This is me. I'm tired, still very postpartum and I'd just started up my second round of antibiotics for mastitis. My baby had just had her tongue tie fixed, which had made our nursing relationship start off a little rocky.
Don't be afraid. This isn't a story about how my breastfeeding relationship with my daughter was littered with struggle and stubbornness, though I am very stubborn. This also isn't a story meant to shame mamas who are on the brink of calling it on this whole nursing thing or the mamas who've long since made that decision.
This is a story to detail another option out there, show there are ways to overcome breastfeeding difficulty and that those decisions should be made by you and what your heart is telling you. If your heart is saying "Dang it, I want this breastfeeding thing to work!" then that's awesome! If you're like "Yeah, I've worked really hard, given my best to my baby and now I need to give my best to myself" I think that is awesome too. Let's begin.
Breastfeeding is Natural
Yes, breastfeeding is natural in so much that you're feeding your baby with the food specifically designed for them. Mamas, there is not this animal instinct that kicks in and tells you exactly how to get that food into your baby. That's why there are lactation experts and people like me, your doula, to be there for you.

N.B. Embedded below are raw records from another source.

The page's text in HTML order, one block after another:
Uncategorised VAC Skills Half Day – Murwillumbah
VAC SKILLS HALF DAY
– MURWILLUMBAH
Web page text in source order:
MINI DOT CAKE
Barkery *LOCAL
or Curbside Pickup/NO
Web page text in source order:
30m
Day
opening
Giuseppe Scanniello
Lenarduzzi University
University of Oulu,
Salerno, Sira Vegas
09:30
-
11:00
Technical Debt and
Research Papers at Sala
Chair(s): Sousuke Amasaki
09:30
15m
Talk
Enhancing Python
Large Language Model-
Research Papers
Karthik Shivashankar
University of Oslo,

My daughter had tongue tie, which means her little tongue was attached a bit too much to the bottom of her mouth. This condition is very common and made her ability to draw milk from my breast difficult. This resulted in very sore nipples, cracking and mastitis.
We tried a lot of different techniques which provided small leaps in success. From using a nipple shield and nipple creams, to spoon feeding and eventually a small procedure to correct her tongue tie. All of this helped, but we still had to catch up. My daughter had been learning to nurse incorrectly, so there was still a lot of learning before we finally got the hang of this breastfeeding thing.

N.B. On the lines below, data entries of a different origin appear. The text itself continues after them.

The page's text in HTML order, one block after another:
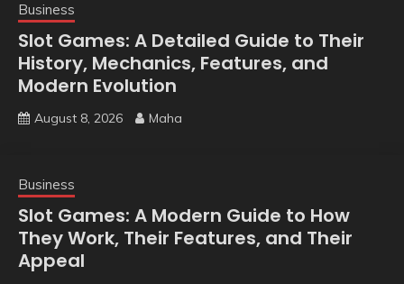
Business
Slot Games: A Detailed Guide to Their
History, Mechanics, Features, and
Modern Evolution
August 8, 2026 Maha
Business
Slot Games: A Modern Guide to How
They Work, Their Features, and Their
Appeal

Then I got mastitis again. I freaking lost it you guys. How could this happen again? We fixed everything? This was supposed to be magically better. Why do my toes still curl when my baby latches? What in the fork is going on?

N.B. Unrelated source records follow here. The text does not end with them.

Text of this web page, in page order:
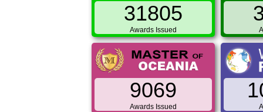
31805
Awards Issued
9069
Awards Issued
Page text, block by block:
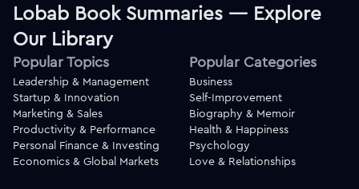
Lobab Book Summaries — Explore
Our Library
Popular Topics
Leadership & Management
Startup & Innovation
Marketing & Sales
Productivity & Performance
Personal Finance & Investing
Economics & Global Markets
Popular Categories
Business
Self-Improvement
Biography & Memoir
Health & Happiness
Psychology
Love & Relationships

My daughter was going through a growth spurt and wanting to nurse all the time, I wasn't going to make it. I wanted to quit. But dang it, I wanted to experience at least once what it felt like to have my baby breastfeed without it ending in tears.
I met with another lactation consultant. Serendipity led me to this woman at the right time, because we fit. She saw me. She got me. She knew just what I needed at that exact time. A nursing holiday.
A nursing holiday doesn't sound luxurious, but folks, it really is. My lactation angel suggested I take 24 to 48 hours to stop breastfeeding. Yep. Stop breastfeeding.
She wanted me to take time to not only let my nipples heal, but my spirit heal as well. She suggested I use my breast pump every two hours to express milk and prevent engorgement and then feed my baby that milk from a bottle. She taught my husband and I how to feed my daughter with a bottle in a way that slowed milk flow and would help make the transition back to breast easier.
Then she said "Take this time for yourself and after your holiday is over, reassess if you want to keep breastfeeding." I had an out if I wanted it. That acknowledgment from another person that I still had control gave me the renewed spirit to keep breastfeeding.
Because it was a weekend, my husband was able to feed my daughter while I pumped and stayed in bed mending my body and soul. I remember thinking really hard about what I wanted, what I would regret and what I was okay with. I ended my holiday and I made my decision.
Where Are They Now?
It took several months to get into a groove with my daughter while nursing. I pumped for a year and a half. She went on nursing strikes. Sometimes we'd supplement with a formula if we needed to. She night nursed until she was 11-months-old. She's two and she's still nursing.
Having the concept of a nursing holiday as a tool for my mamas is a gift. It's that tool that allows mamas to not only heal their bodies, but heal their spirits. Breastfeeding is a huge responsibility to take on at such a tender time. I think it's important for mamas to know they have options, they are being seen for who they are at that moment. There are always ways to help keep that breastfeeding relationship going, but only if they want to.